I’m not convinced he learned anything from that run-in with Martin’s fans apart from how to turn his comments off on potentially incendiary posts. This is exactly the same as claiming High Noon and Unforgiven are identical films because they both feature gunfights, six-shooters and sherriffs. They are both small-town westerns, yes, but a world apart in their presentation of character, their investigation of morality, their approach to violence, right down to the manner in which they are shot and edited. Both great films, incidentally. Likewise, Martin and Tolkein both write epic fantasy, but their approaches are nothing alike. Martin was an innovator in his use of realistic dialogue, in the gritiness (a term that has itself become a cliche, but still) of his world, in his ruthlessness towards his characters, in his tight focus on single points of view to tell the story. Epic fantasy can be bland and derivative, for sure, but to fail to notice the difference between Martin and Tolkein is poor criticism.

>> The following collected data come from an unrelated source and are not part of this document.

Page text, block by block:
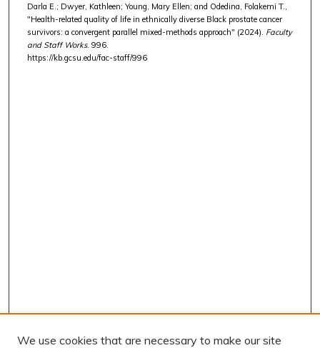
Darla E.; Dwyer, Kathleen; Young, Mary Ellen; and Odedina, Folakemi T.,
"Health-related quality of life in ethnically diverse Black prostate cancer
survivors: a convergent parallel mixed-methods approach" (2024). Faculty
and Staff Works. 996.
https://kb.gcsu.edu/fac-staff/996
We use cookies that are necessary to make our site
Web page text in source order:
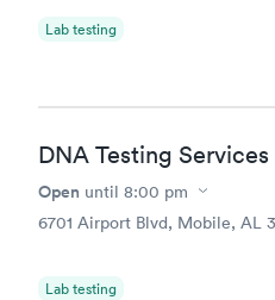
Lab testing
DNA Testing
Open until 8:00 pm
6701 Airport Blvd, Mobile, AL
Lab testing
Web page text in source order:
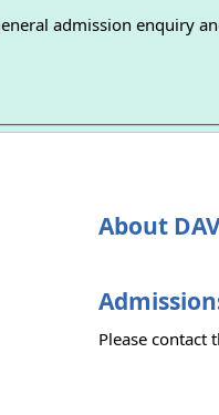
admission enquiry
About
Please contact
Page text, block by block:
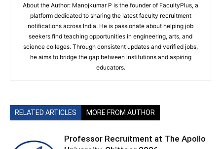
About the Author: Manojkumar P is the founder of FacultyPlus, a
platform dedicated to sharing the latest faculty recruitment
notifications across India. He is passionate about helping job
seekers find teaching opportunities in engineering, arts, and
science colleges. Through consistent updates and verified jobs,
he aims to bridge the gap between institutions and aspiring
educators.
RELATED ARTICLES MORE FROM AUTHOR
Professor Recruitment at The Apollo
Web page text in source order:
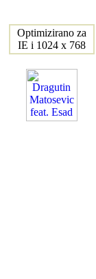
Optimizirano za
IE i 1024 x 768
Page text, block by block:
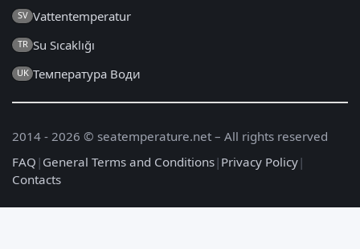
SV Vattentemperatur
TR Su Sıcaklığı
UK Температура Води
2014 - 2026 © seatemperature.net – All rights reserved
FAQ | General Terms and Conditions| Privacy Policy|
Contacts
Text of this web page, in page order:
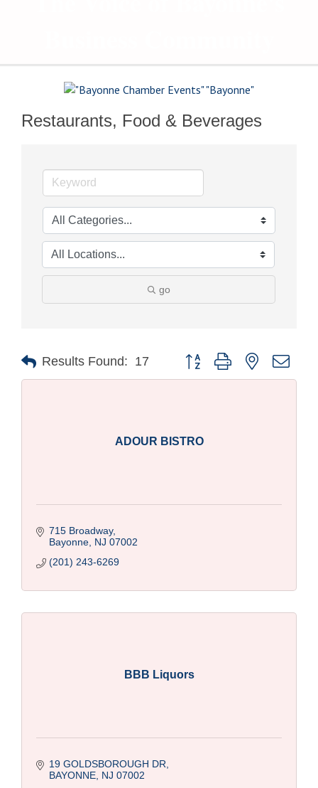
Restaurants, Food & Beverages
go
Results Found: 17 Button group with nested
ADOUR BISTRO
715 Broadway
Bayonne NJ 07002
(201) 243-6269
BBB Liquors
19 GOLDSBOROUGH DR
BAYONNE NJ 07002
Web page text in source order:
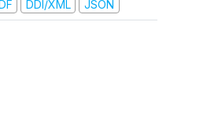
DDI/XML JSON
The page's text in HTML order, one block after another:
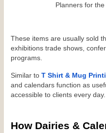
Planners for
These items are usually sold
exhibitions trade shows,
programs.
Similar to T Shirt & Mug
and calendars function as
accessible to clients every day.
How Dairies &
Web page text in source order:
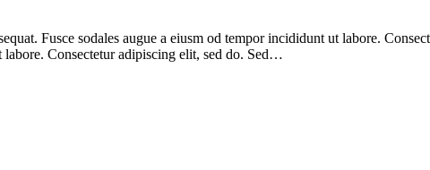
Fusce sodales augue a eiusm od tempor incididunt ut labore.
Consectetur adipiscing elit, sed do. Sed…
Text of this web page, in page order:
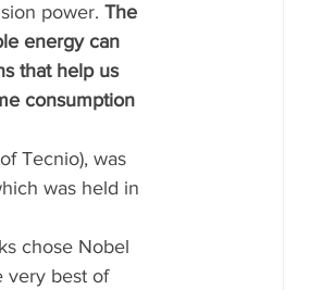
power. The
energy can
that help us
consumption
Tecnio), was
was held in
chose Nobel
very best of
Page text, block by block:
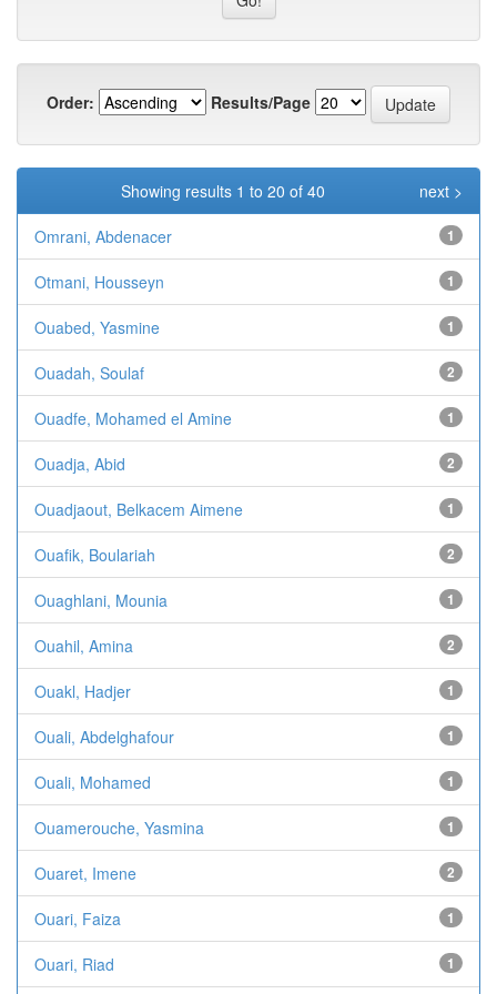
Order: Results/Page
Showing results 1 to 20 of 40 next >
Omrani, Abdenacer 1
Otmani, Housseyn 1
Ouabed, Yasmine 1
Ouadah, Soulaf 2
Ouadfe, Mohamed el Amine 1
Ouadja, Abid 2
Ouadjaout, Belkacem Aimene 1
Ouafik, Boulariah 2
Ouaghlani, Mounia 1
Ouahil, Amina 2
Ouakl, Hadjer 1
Ouali, Abdelghafour 1
Ouali, Mohamed 1
Ouamerouche, Yasmina 1
Ouaret, Imene 2
Ouari, Faiza 1
Ouari, Riad 1
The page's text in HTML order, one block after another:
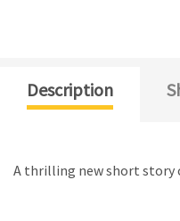
Description
A thrilling new short story
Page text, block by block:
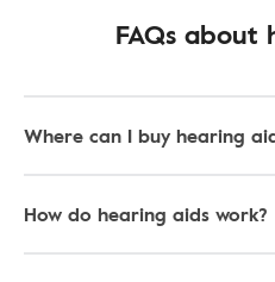
FAQs about
Where can I buy hearing
How do hearing aids work?
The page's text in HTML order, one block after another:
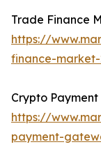
Trade Finance
https://
finance-market-
Crypto
https://
payment-
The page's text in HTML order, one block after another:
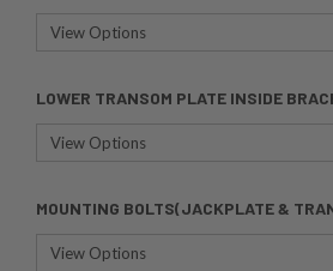
LOWER TRANSOM PLATE INSIDE
MOUNTING BOLTS(JACKPLATE &
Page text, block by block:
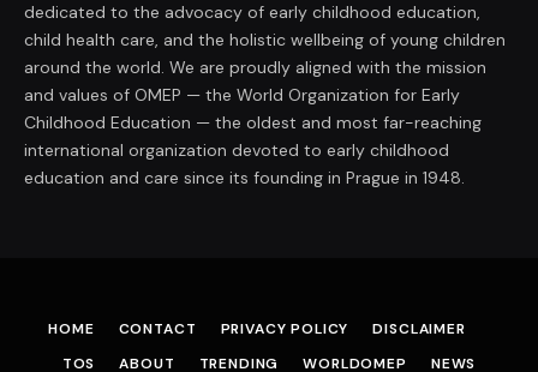
dedicated to the advocacy of early childhood education,
child health care, and the holistic wellbeing of young children
around the world. We are proudly aligned with the mission
and values of OMEP — the World Organization for Early
Childhood Education — the oldest and most far-reaching
international organization devoted to early childhood
education and care since its founding in Prague in 1948.
HOME CONTACT PRIVACY POLICY
DISCLAIMER
TOS
ABOUT TRENDING WORLDOMEP NEWS
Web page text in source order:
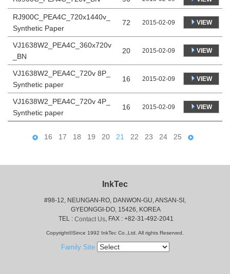
RJ900C_PEA4C_720x1440v_
Synthetic Paper
72 2015-02-09 VIEW
VJ1638W2_PEA4C_360x720v
_BN
20 2015-02-09 VIEW
VJ1638W2_PEA4C_720v 8P_
Synthetic paper
16 2015-02-09 VIEW
VJ1638W2_PEA4C_720v 4P_
Synthetic paper
16 2015-02-09 VIEW
16 17 18 19 20 21 22 23 24 25
InkTec
#98-12, NEUNGAN-RO, DANWON-GU, ANSAN-SI,
GYEONGGI-DO, 15426, KOREA
TEL : Contact Us, FAX : +82-31-492-2041
Copyright©Since 1992 InkTec Co.,Ltd. All rights Reserved.
Family Site
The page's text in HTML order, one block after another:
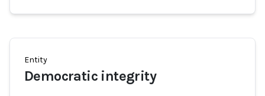
Entity
Democratic integrity
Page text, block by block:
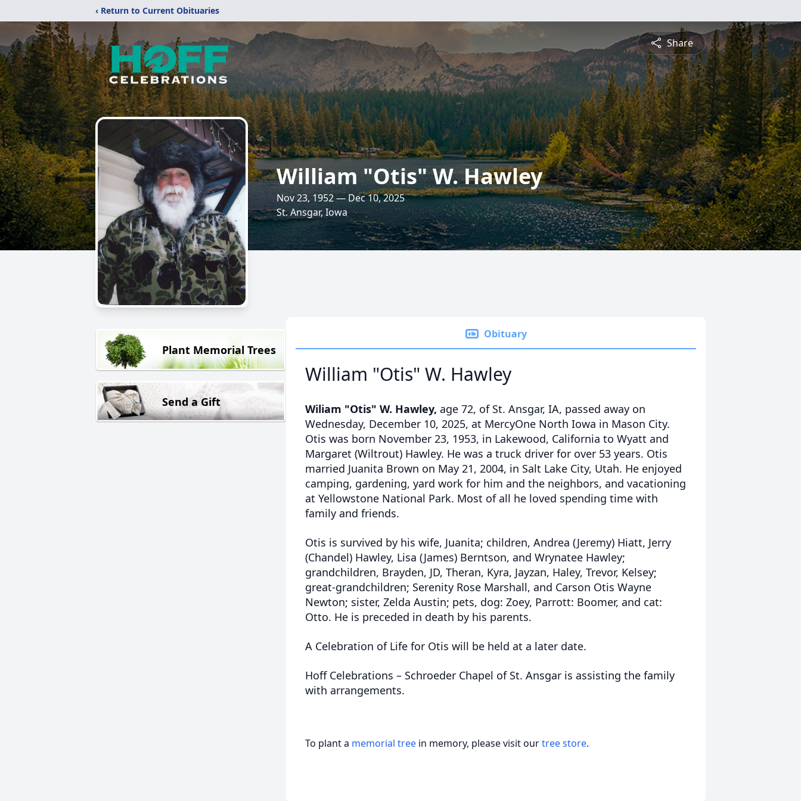
‹ Return to Current Obituaries
Share
William "Otis" W. Hawley
Nov 23, 1952 — Dec 10, 2025
St. Ansgar, Iowa
Plant Memorial Trees
Send a Gift
Obituary
William "Otis" W. Hawley
Wiliam "Otis" W. Hawley, age 72, of St. Ansgar, IA, passed away on
Wednesday, December 10, 2025, at MercyOne North Iowa in Mason City.
Otis was born November 23, 1953, in Lakewood, California to Wyatt and
Margaret (Wiltrout) Hawley. He was a truck driver for over 53 years. Otis
married Juanita Brown on May 21, 2004, in Salt Lake City, Utah. He enjoyed
camping, gardening, yard work for him and the neighbors, and vacationing
at Yellowstone National Park. Most of all he loved spending time with
family and friends.
Otis is survived by his wife, Juanita; children, Andrea (Jeremy) Hiatt, Jerry
(Chandel) Hawley, Lisa (James) Berntson, and Wrynatee Hawley;
grandchildren, Brayden, JD, Theran, Kyra, Jayzan, Haley, Trevor, Kelsey;
great-grandchildren; Serenity Rose Marshall, and Carson Otis Wayne
Newton; sister, Zelda Austin; pets, dog: Zoey, Parrott: Boomer, and cat:
Otto. He is preceded in death by his parents.
A Celebration of Life for Otis will be held at a later date.
Hoff Celebrations – Schroeder Chapel of St. Ansgar is assisting the family
with arrangements.
To plant a memorial tree in memory, please visit ourtree store.
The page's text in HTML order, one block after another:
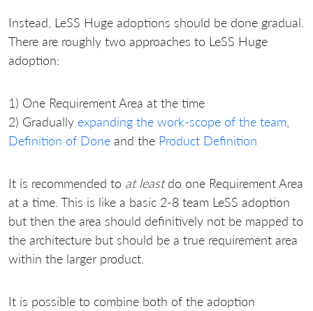
Instead, LeSS Huge adoptions should be done gradual.
There are roughly two approaches to LeSS Huge
adoption:
1) One Requirement Area at the time
2) Gradually expanding the work-scope of the team
Definition of Done and the Product Definition
It is recommended to at leastdo one Requirement Area
at a time. This is like a basic 2-8 team LeSS adoption
but then the area should definitively not be mapped to
the architecture but should be a true requirement area
within the larger product.
It is possible to combine both of the adoption
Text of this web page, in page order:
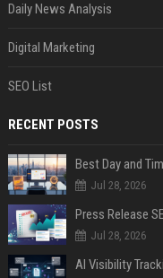
Daily News Analysis
Digital Marketing
SEO List
RECENT POSTS
Best Day and
Jul 28, 2026
Jul 28, 2026
AI Visibility
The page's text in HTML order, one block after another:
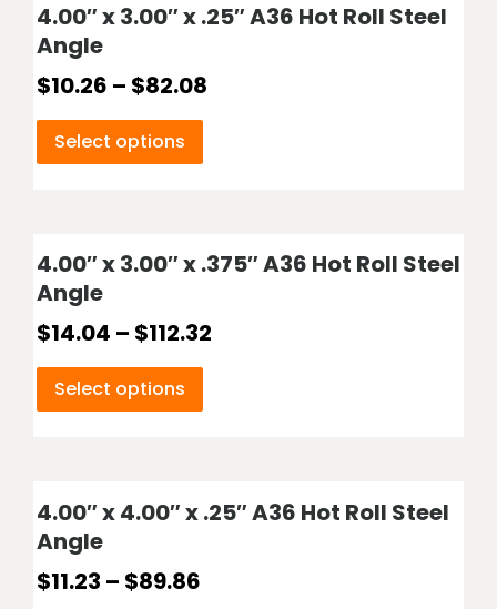
4.00″ x 3.00″ x .25″ A36 Hot Roll Steel
Angle
$10.26 – $82.08
Select options
4.00″ x 3.00″ x .375″ A36 Hot Roll Steel
Angle
$14.04 – $112.32
Select options
4.00″ x 4.00″ x .25″ A36 Hot Roll Steel
Angle
$11.23 – $89.86

“The problem here is that the vast majority of fantasy fans simply have no interest in innovation. If fantasy authors were to hear Chadbourn’s rallying cry I suspect that the result would be a decrease in sales across the genre. The problem is not with the world of RPGs or lazy authors, it is the audience and until someone finds a way of evolving the tastes of that audience, the market will reward the writers who are able to pleasingly re-arrange old ideas and not those who present us with new ones.”
To me this both patronises and misses the point in equal measure. The majority of readers of any genre have little interest in innovation. They want to read/play/see something that’s just like the last thing they liked. That’s what a genre is. That’s what a popular market is. The same is true of crime writing, of chick-lit, of westerns, romance, black-ops action, and pretty much everything else. Sci-fi is perhaps the one exception because, more than any other, it is the genre of new ideas. But even there, anything very successful always spawns a great slew of unimaginative imitations, and the more successful, the more it’ll be imitated. Epic fantasy is, in book terms, extremely successful and so it tends also to be conservative. But that doesn’t mean you can’t offer something new while still working within the form. And it doesn’t mean that readers are too dumb to appreciate something new if you present it to them in a familiar framework, in a form that appeals.
Of course you need innovators. Of course you need the new, the bold, the wildly imaginative. There’s a daring romance to throwing caution to the wind, and it’s important to push the boundaries. But you can’t expect to shift shed loads of units that way, and you shouldn’t bitch when you don’t. Those who tend to achieve lasting commercial success are those who, like Martin, carefully combine a few new ideas with the familiar, and send the genre in a slightly different direction, usually spawning their own generation of imitators in the process.
The fact is, for the vast majority of readers (and I think I probably count myself among them), too much innovation is boring. Too much innovation is pretentious. Too much innovation is … wank.